● **DATA RECORDS**
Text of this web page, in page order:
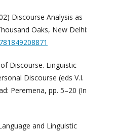
Discourse Analysis as
Oaks, New Delhi:
Discourse. Linguistic
Discourse (eds V.I.
Peremena, pp. 5–20 (In
and Linguistic
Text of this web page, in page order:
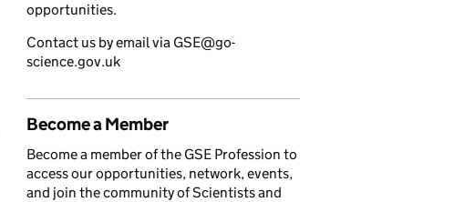
opportunities.
Contact us by email via GSE@go-
science.gov.uk
Become a Member
Become a member of the GSE Profession to
access our opportunities, network, events,
and join the community of Scientists and
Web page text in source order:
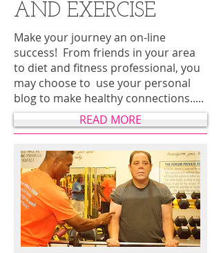
AND EXERCISE
Make your journey an on-line
success! From friends in your area
to diet and fitness professional, you
may choose to use your personal
blog to make healthy connections.....
READ MORE
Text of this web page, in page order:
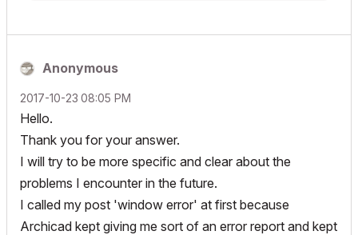
Anonymous
‎2017-10-23 08:05 PM
Hello.
Thank you for your answer.
I will try to be more specific and clear about the
problems I encounter in the future.
I called my post 'window error' at first because
Archicad kept giving me sort of an error report and kept

● **PROMPT**
Retype the records in full, exactly as given, and omit the pictures.

● **ANSWER TO THE EXERCISE**
Text of this web page, in page order:
Discourse Analysis as
Oaks, New Delhi:
Discourse. Linguistic
Discourse (eds V.I.
Peremena, pp. 5–20 (In
and Linguistic
Text of this web page, in page order:
opportunities.
Contact us by email via GSE@go-
science.gov.uk
Become a Member
Become a member of the GSE Profession to
access our opportunities, network, events,
and join the community of Scientists and
Web page text in source order:
AND EXERCISE
Make your journey an on-line
success! From friends in your area
to diet and fitness professional, you
may choose to use your personal
blog to make healthy connections.....
READ MORE
Text of this web page, in page order:
Anonymous
‎2017-10-23 08:05 PM
Hello.
Thank you for your answer.
I will try to be more specific and clear about the
problems I encounter in the future.
I called my post 'window error' at first because
Archicad kept giving me sort of an error report and kept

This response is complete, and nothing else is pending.